→ ACTIVITY
Go to the line below that has "Seller_Type: Seller type", print it and each line after it exactly, and stop after the line that has "-React for the"; leave out pictures.

[Dataset entries]
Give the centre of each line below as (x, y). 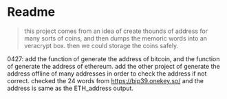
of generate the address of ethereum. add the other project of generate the (113, 66)
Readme (31, 12)
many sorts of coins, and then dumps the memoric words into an (116, 38)
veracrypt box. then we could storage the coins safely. (101, 45)
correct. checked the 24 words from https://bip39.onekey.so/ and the (106, 80)
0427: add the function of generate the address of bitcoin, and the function (113, 58)
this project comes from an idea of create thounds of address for (116, 31)
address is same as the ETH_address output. (71, 88)
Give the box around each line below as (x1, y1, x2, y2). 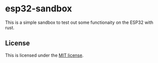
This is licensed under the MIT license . (5, 52, 84, 58)
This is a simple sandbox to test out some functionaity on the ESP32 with (5, 19, 154, 25)
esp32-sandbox (5, 3, 73, 14)
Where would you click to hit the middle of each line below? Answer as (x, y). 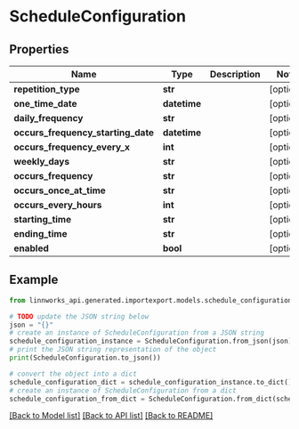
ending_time (40, 234)
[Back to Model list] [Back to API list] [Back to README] (111, 416)
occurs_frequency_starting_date (84, 133)
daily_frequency (48, 118)
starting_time (43, 219)
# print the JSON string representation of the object (113, 350)
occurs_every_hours (58, 205)
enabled (31, 248)
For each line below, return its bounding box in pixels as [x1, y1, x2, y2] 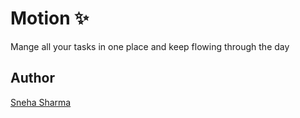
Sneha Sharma [10, 96, 72, 108]
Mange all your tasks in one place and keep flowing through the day [10, 40, 290, 52]
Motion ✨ [10, 7, 90, 30]
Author [10, 70, 55, 87]
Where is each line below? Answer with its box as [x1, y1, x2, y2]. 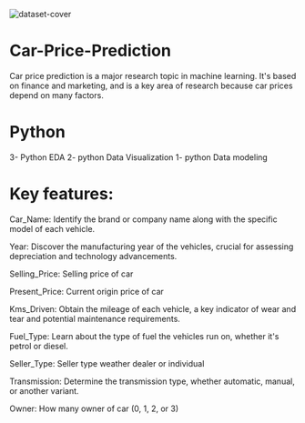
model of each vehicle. [9, 223, 96, 234]
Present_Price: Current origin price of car [9, 286, 164, 297]
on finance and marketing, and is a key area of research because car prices [9, 80, 293, 91]
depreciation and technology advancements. [9, 250, 178, 261]
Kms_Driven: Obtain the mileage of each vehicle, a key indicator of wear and [9, 303, 297, 314]
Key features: [9, 184, 114, 205]
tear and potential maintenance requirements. [9, 313, 180, 324]
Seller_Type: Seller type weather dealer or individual [9, 358, 205, 368]
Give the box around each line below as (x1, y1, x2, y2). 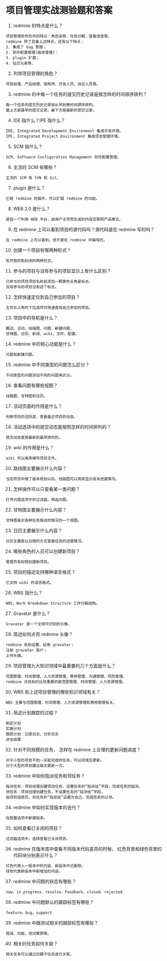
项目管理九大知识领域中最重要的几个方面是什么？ (13, 662, 116, 669)
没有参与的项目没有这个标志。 (6, 284, 59, 289)
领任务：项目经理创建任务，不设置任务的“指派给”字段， (6, 789, 105, 794)
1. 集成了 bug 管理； (6, 44, 47, 50)
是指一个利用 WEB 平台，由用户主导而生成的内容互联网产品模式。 (6, 216, 123, 222)
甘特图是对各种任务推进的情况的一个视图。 (6, 518, 82, 523)
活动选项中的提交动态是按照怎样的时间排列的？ (13, 424, 111, 430)
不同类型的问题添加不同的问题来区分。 (6, 373, 74, 378)
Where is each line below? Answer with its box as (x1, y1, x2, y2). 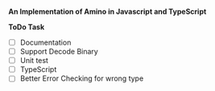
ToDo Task (8, 22, 45, 31)
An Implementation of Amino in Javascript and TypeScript (8, 7, 207, 16)
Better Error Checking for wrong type (19, 73, 144, 83)
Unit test (19, 56, 48, 65)
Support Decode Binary (19, 47, 98, 57)
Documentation (19, 38, 72, 47)
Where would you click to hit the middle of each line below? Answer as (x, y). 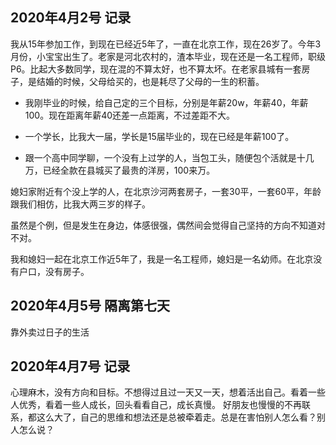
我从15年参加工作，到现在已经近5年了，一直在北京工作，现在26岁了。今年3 (166, 44)
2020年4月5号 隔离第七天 (90, 306)
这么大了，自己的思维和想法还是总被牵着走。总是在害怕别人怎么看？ (176, 417)
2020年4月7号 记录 (70, 366)
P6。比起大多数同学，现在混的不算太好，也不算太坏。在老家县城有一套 (156, 69)
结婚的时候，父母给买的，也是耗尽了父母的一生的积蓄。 (150, 81)
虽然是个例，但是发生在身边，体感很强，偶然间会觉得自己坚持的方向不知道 (163, 225)
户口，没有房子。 (54, 271)
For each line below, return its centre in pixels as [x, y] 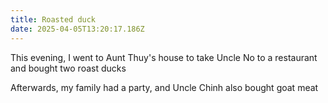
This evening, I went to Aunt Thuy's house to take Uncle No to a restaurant [164, 57]
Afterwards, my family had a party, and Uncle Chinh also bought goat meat [164, 87]
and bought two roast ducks [68, 68]
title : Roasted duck [53, 19]
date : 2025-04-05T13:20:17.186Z [77, 29]
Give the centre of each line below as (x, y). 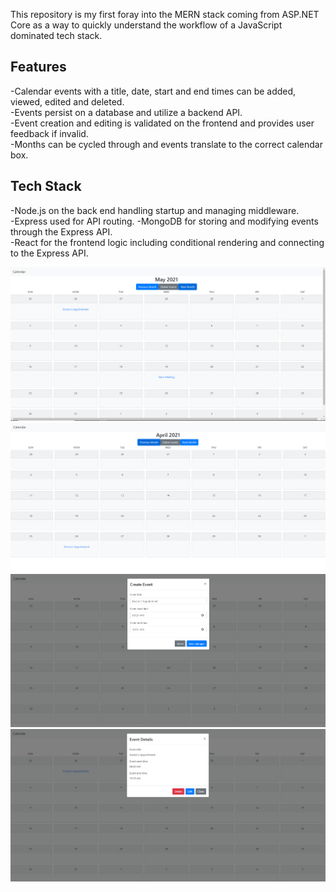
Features (38, 67)
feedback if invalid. (49, 133)
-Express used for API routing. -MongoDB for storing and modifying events (164, 221)
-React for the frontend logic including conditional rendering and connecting (167, 242)
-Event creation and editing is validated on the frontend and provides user (162, 123)
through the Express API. (61, 231)
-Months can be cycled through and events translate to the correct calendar (166, 144)
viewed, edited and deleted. (67, 101)
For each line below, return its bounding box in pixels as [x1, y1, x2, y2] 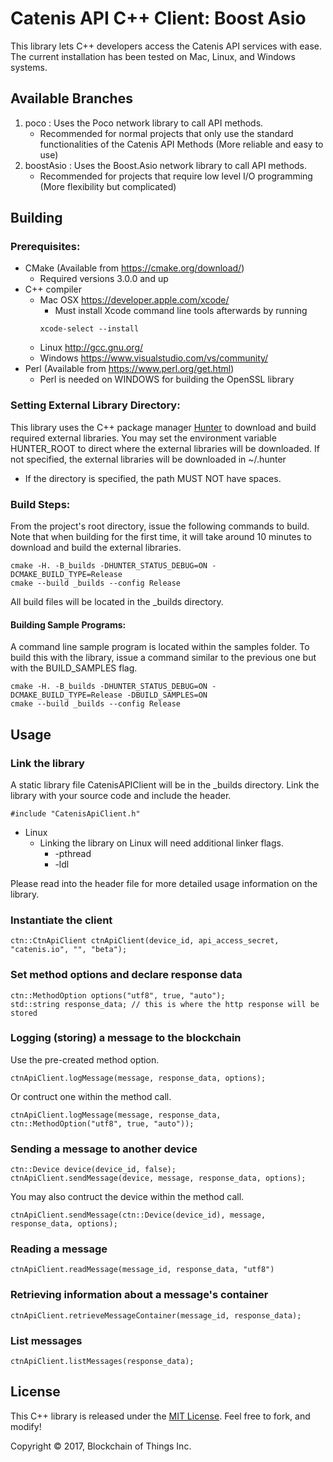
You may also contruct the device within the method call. [10, 1191, 245, 1203]
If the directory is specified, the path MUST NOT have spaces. [24, 472, 282, 484]
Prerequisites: [10, 240, 81, 254]
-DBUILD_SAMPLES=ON [126, 690, 208, 701]
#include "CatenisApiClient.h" [10, 808, 141, 819]
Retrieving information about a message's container [10, 1288, 269, 1302]
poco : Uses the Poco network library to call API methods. [24, 117, 264, 129]
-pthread [54, 847, 92, 859]
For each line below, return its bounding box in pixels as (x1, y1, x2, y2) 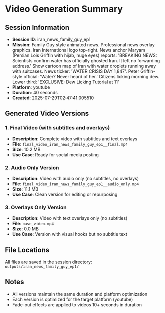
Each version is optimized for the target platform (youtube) (12, 296, 133, 302)
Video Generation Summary (5, 3, 123, 15)
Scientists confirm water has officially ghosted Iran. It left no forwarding (12, 58, 160, 63)
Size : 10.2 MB (12, 146, 41, 152)
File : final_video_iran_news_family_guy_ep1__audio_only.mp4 (12, 181, 139, 187)
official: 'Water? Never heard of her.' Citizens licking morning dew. (23, 74, 160, 79)
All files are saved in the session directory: (5, 259, 92, 265)
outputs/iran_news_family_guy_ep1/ (5, 264, 79, 269)
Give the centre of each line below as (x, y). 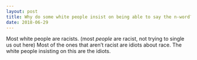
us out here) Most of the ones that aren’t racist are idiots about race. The (94, 45)
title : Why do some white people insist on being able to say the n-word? (99, 17)
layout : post (22, 11)
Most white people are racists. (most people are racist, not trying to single (95, 39)
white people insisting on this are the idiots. (59, 51)
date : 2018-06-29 (27, 22)
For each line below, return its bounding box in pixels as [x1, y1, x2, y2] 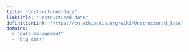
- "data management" [12, 31, 64, 37]
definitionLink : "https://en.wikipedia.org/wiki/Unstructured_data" [6, 20, 184, 26]
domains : [6, 25, 29, 32]
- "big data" [12, 36, 45, 42]
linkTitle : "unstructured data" [6, 14, 88, 20]
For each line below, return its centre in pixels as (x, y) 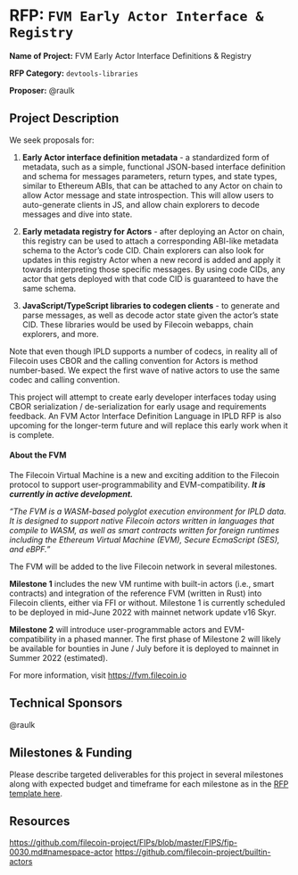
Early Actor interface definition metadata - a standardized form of (145, 157)
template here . (36, 793)
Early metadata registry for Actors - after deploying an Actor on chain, (153, 231)
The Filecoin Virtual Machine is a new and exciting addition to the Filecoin (144, 475)
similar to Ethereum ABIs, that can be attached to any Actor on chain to (152, 186)
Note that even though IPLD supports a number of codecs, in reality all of (144, 351)
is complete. (32, 434)
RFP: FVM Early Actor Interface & (137, 16)
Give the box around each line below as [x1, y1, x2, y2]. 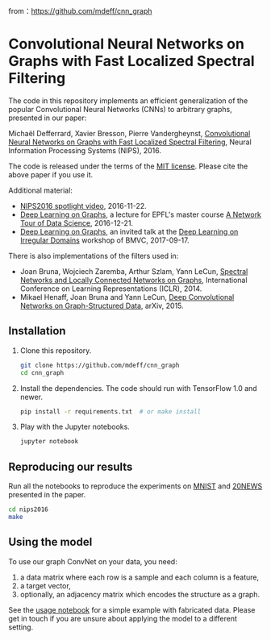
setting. [8, 622, 34, 632]
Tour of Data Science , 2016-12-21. [19, 218, 134, 227]
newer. [19, 392, 43, 401]
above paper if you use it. [8, 169, 94, 179]
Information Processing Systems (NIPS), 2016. [8, 145, 162, 155]
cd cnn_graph [19, 368, 65, 376]
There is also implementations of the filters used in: [8, 251, 179, 260]
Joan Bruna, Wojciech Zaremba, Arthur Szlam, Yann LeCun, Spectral [19, 266, 248, 276]
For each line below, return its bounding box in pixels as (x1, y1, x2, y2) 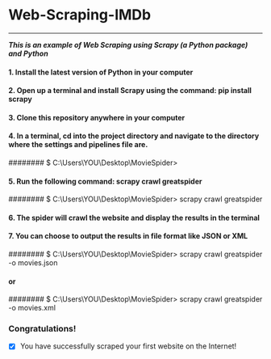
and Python (8, 49, 48, 58)
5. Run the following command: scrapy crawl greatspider (8, 176, 202, 186)
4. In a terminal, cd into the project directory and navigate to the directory (8, 131, 260, 141)
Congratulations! (8, 323, 77, 335)
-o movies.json (8, 257, 58, 268)
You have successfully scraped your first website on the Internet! (19, 341, 237, 351)
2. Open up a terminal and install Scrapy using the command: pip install (8, 86, 252, 95)
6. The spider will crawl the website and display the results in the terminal (8, 213, 261, 222)
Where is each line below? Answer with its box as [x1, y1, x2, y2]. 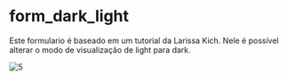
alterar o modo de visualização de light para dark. [9, 44, 191, 55]
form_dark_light [9, 6, 130, 26]
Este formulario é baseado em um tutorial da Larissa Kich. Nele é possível [9, 35, 279, 46]
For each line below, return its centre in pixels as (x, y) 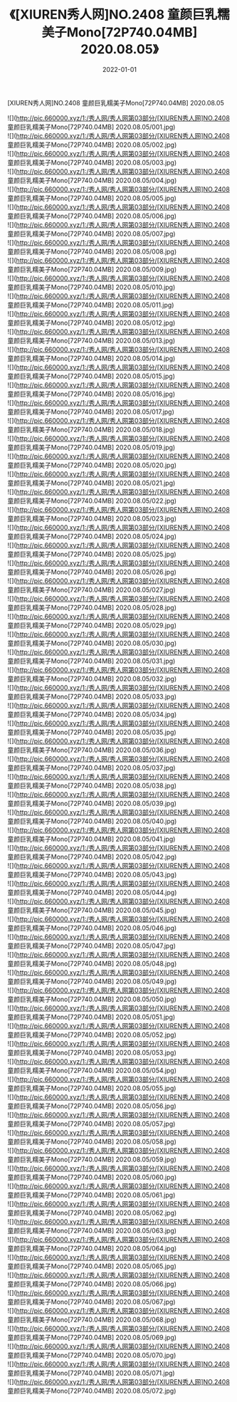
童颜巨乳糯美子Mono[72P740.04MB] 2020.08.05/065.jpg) (92, 1266)
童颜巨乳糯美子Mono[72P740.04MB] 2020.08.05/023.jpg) (92, 518)
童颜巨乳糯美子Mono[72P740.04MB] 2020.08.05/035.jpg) (92, 732)
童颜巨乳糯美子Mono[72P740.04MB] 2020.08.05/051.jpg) (91, 1017)
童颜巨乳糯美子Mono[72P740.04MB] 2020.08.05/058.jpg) (92, 1141)
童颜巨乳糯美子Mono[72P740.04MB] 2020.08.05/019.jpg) (91, 447)
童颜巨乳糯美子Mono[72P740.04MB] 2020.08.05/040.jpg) (92, 821)
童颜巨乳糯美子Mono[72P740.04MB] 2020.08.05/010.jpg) (91, 287)
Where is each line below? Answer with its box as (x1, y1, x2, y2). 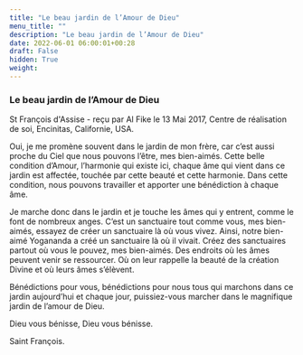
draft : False (9, 47, 59, 56)
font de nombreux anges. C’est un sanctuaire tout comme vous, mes (9, 216, 264, 227)
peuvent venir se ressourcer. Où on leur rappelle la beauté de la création (9, 255, 279, 266)
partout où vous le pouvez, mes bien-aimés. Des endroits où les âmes (9, 245, 270, 256)
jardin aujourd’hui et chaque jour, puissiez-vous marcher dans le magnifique (9, 291, 293, 303)
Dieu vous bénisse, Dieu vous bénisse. (9, 318, 154, 330)
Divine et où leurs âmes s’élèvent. (9, 264, 135, 276)
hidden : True (9, 55, 59, 64)
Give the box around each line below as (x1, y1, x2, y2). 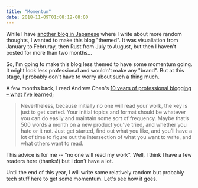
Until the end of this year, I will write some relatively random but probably (6, 169, 184, 176)
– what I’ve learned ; (6, 91, 54, 98)
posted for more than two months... (6, 49, 93, 56)
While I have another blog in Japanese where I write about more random (6, 30, 182, 37)
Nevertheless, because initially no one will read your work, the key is (20, 102, 188, 109)
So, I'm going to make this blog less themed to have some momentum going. (6, 60, 193, 68)
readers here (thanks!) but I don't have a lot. (6, 157, 113, 164)
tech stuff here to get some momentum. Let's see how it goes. (6, 175, 158, 182)
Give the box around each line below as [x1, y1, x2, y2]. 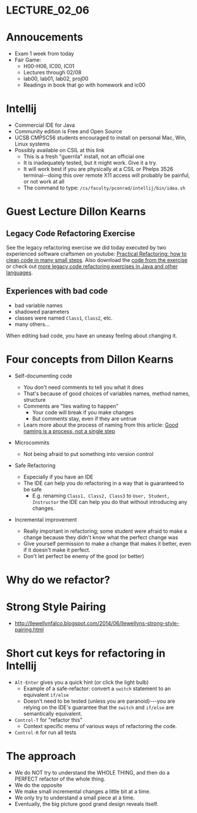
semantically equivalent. [23, 710, 82, 717]
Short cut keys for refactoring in [6, 647, 166, 660]
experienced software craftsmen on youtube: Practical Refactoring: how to [6, 250, 187, 257]
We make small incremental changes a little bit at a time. [14, 788, 151, 795]
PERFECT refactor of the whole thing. [14, 775, 106, 782]
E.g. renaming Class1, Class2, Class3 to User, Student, [32, 492, 170, 499]
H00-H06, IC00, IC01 [23, 63, 75, 70]
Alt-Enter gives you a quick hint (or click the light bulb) [14, 678, 149, 686]
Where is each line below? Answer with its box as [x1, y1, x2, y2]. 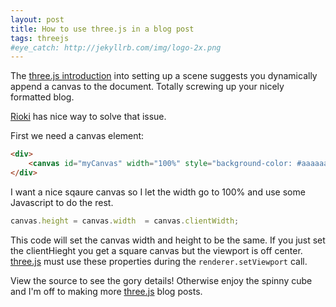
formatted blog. [10, 91, 75, 103]
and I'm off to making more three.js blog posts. [10, 285, 203, 297]
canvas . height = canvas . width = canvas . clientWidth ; [10, 216, 240, 226]
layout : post [10, 14, 65, 25]
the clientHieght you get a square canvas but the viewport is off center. [10, 244, 303, 256]
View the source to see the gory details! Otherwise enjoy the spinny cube [10, 274, 313, 286]
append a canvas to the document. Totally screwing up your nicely [10, 81, 285, 93]
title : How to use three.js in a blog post [10, 24, 195, 34]
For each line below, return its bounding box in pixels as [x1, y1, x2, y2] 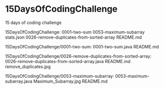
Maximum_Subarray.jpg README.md [33, 78, 108, 84]
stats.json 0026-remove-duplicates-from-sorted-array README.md [5, 34, 142, 40]
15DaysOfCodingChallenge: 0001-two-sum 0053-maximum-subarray [5, 29, 145, 35]
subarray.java [5, 78, 33, 84]
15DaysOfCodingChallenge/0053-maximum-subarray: [5, 73, 114, 79]
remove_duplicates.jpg [5, 64, 51, 69]
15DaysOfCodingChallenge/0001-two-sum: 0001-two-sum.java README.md [5, 44, 159, 49]
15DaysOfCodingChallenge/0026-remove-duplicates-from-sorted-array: [5, 53, 152, 59]
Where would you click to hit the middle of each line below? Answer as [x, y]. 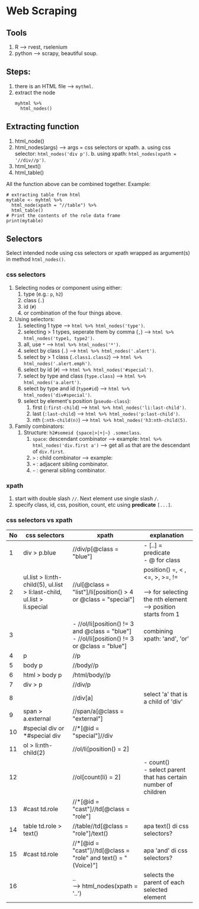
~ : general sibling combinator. [69, 470]
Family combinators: [39, 426]
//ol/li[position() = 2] [101, 749]
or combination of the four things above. [73, 313]
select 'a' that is [166, 694]
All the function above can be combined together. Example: [78, 184]
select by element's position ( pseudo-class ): [77, 401]
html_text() [28, 166]

→ OUTPUT FOR THIS EXERCISE
Seller_Type: Seller type weather dealer or individual [9, 358, 205, 368]
Give the box around each line below as (x1, y1, x2, y2). 
项目管理九大知识领域中最重要的几个方面是什么？ (13, 662, 116, 669)
没有参与的项目没有这个标志。 (6, 284, 59, 289)
领任务：项目经理创建任务，不设置任务的“指派给”字段， (6, 789, 105, 794)
1. 集成了 bug 管理； (6, 44, 47, 50)
是指一个利用 WEB 平台，由用户主导而生成的内容互联网产品模式。 (6, 216, 123, 222)
甘特图是对各种任务推进的情况的一个视图。 (6, 518, 82, 523)
活动选项中的提交动态是按照怎样的时间排列的？ (13, 424, 111, 430)
不同类型的问题添加不同的问题来区分。 (6, 373, 74, 378)
Where is each line below? Answer with its box as (x1, y1, x2, y2). 
ToDo Task (8, 22, 45, 31)
An Implementation of Amino in Javascript and TypeScript (8, 7, 207, 16)
Better Error Checking for wrong type (19, 73, 144, 83)
Unit test (19, 56, 48, 65)
Support Decode Binary (19, 47, 98, 57)
Documentation (19, 38, 72, 47)
Where would you click to hit the middle of each line below? Answer as (x, y). 
我从15年参加工作，到现在已经近5年了，一直在北京工作，现在26岁了。今年3 (166, 44)
2020年4月5号 隔离第七天 (90, 306)
这么大了，自己的思维和想法还是总被牵着走。总是在害怕别人怎么看？ (176, 417)
2020年4月7号 记录 (70, 366)
P6。比起大多数同学，现在混的不算太好，也不算太坏。在老家县城有一套 (156, 69)
结婚的时候，父母给买的，也是耗尽了父母的一生的积蓄。 (150, 81)
虽然是个例，但是发生在身边，体感很强，偶然间会觉得自己坚持的方向不知道 (163, 225)
户口，没有房子。 (54, 271)
For each line below, return its centre in pixels as [x, y] 
This evening, I went to Aunt Thuy's house to take Uncle No to a restaurant [164, 57]
Afterwards, my family had a party, and Uncle Chinh also bought goat meat [164, 87]
and bought two roast ducks [68, 68]
title : Roasted duck [53, 19]
date : 2025-04-05T13:20:17.186Z [77, 29]
Give the centre of each line below as (x, y). 
Features (38, 67)
feedback if invalid. (49, 133)
-Express used for API routing. -MongoDB for storing and modifying events (164, 221)
-React for the frontend logic including conditional rendering and connecting (167, 242)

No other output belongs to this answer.